## What is needed:
Write out each record below exactly, but not the pictures.

## Data in this exercise:
============

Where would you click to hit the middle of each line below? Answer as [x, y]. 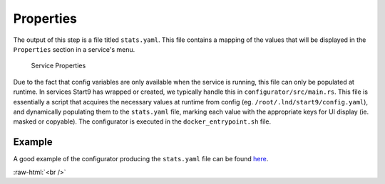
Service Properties [58, 66]
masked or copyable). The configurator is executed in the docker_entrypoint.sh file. [142, 121]
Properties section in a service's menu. [74, 49]
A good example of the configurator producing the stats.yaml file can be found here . [141, 159]
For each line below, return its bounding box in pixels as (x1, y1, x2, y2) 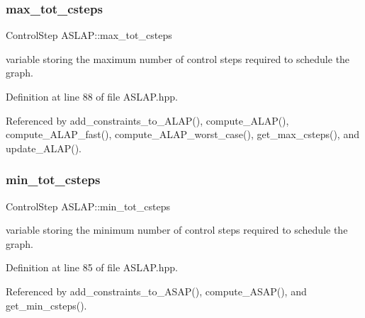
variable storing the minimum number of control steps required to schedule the (6, 222, 348, 237)
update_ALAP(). (6, 140, 82, 155)
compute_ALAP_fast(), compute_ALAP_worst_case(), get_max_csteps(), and (6, 127, 359, 142)
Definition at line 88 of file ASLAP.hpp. (6, 89, 178, 103)
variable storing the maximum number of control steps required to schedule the (6, 51, 350, 66)
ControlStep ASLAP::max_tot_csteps (6, 28, 172, 42)
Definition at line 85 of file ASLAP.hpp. (6, 260, 178, 275)
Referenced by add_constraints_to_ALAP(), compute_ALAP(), (6, 113, 289, 127)

============

## Result of this exercise:
Where would you click to hit the middle of each line below? Answer as [x, y]. 
Service Properties [58, 66]
masked or copyable). The configurator is executed in the docker_entrypoint.sh file. [142, 121]
Properties section in a service's menu. [74, 49]
A good example of the configurator producing the stats.yaml file can be found here . [141, 159]
For each line below, return its bounding box in pixels as (x1, y1, x2, y2) 
variable storing the minimum number of control steps required to schedule the (6, 222, 348, 237)
update_ALAP(). (6, 140, 82, 155)
compute_ALAP_fast(), compute_ALAP_worst_case(), get_max_csteps(), and (6, 127, 359, 142)
Definition at line 88 of file ASLAP.hpp. (6, 89, 178, 103)
variable storing the maximum number of control steps required to schedule the (6, 51, 350, 66)
ControlStep ASLAP::max_tot_csteps (6, 28, 172, 42)
Definition at line 85 of file ASLAP.hpp. (6, 260, 178, 275)
Referenced by add_constraints_to_ALAP(), compute_ALAP(), (6, 113, 289, 127)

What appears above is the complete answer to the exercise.